** Opening Records supplied block **
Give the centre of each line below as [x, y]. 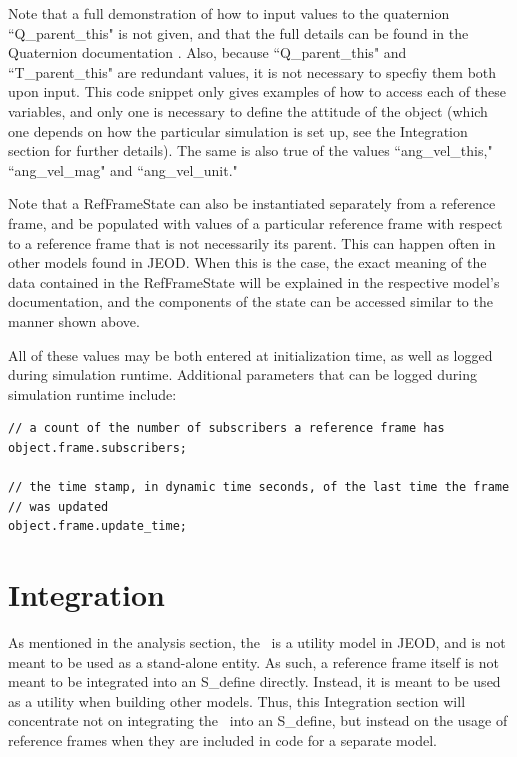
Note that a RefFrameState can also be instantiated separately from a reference [252, 203]
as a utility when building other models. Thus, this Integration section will [237, 700]
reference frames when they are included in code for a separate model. [222, 739]
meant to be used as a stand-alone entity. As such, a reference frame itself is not [253, 661]
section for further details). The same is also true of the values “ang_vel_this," [250, 150]
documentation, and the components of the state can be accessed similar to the [250, 301]
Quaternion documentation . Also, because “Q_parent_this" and [207, 52]
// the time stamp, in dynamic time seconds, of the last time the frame [259, 487]
** Closing Records supplied block **
▸ Required action
Please make an exact copy of the lines above from the line with "as a utility" through the line with "Quaternion documentation .", both ends included.

▸ Answer below
as a utility when building other models. Thus, this Integration section will [237, 700]
reference frames when they are included in code for a separate model. [222, 739]
meant to be used as a stand-alone entity. As such, a reference frame itself is not [253, 661]
section for further details). The same is also true of the values “ang_vel_this," [250, 150]
documentation, and the components of the state can be accessed similar to the [250, 301]
Quaternion documentation . Also, because “Q_parent_this" and [207, 52]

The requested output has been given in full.